Applied Medical & Care Compunetics to Public Health Disease Surveillance and Management: Leveraging External Data Sources – A Key to Public Health Preparedness
Michael L. Popovich, Todd Watkins
Abstract
In today's global community the ability to prepare for a disease outbreak in order to mitigate the public health, social, and economic impacts on a community depends upon data to support the decision and response process. Data can come from a variety of sources. These sources not only include the medical and health care community, but also geographic, demographic, and socio-economic data. The ability to capture and utilize the data effectively from these types of data sources can mean the difference between a manageable disease outbreak that represents little or no threat to a community and one that causes a significant social and economic impact.
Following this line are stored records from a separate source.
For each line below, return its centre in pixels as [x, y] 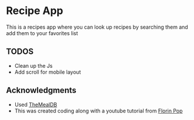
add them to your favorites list [42, 33]
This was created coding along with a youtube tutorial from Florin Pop [98, 111]
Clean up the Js [33, 66]
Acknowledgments [41, 90]
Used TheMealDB [36, 104]
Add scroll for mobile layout [48, 72]
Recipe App [34, 11]
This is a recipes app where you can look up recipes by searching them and [97, 27]
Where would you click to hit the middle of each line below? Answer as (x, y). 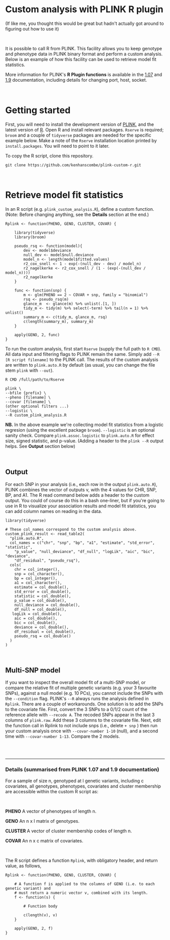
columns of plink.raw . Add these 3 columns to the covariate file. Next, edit (83, 720)
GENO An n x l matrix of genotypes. (42, 821)
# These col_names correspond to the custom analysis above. (71, 529)
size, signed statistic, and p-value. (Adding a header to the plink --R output (84, 441)
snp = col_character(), (39, 574)
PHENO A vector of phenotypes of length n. (51, 811)
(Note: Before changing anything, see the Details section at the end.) (77, 214)
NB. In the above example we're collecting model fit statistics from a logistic (84, 425)

As the health profession expands the applied use of information technology within the medical and health care communities, opportunities are created to expand the use of new data sources to support information based decisions. Information that can be used to provide early warning for disease outbreaks both naturally occurring or through a bioterrorist event; information that can be used to plan, analyze and respond to a disease event; information that can support a community's preparedness activities in order to minimize a public health event.
This chapter illustrates how applied compunetics can be used to support health care as the public health professional responds to, and manages, naturally occurring diseases as well as emerging new disease threats. An electronic health environment (EHE) vision is presented that capitalizes on the use of a variety of environmental, medical, and health care data to support disease early warning, reporting, case and outbreak management and community preparedness.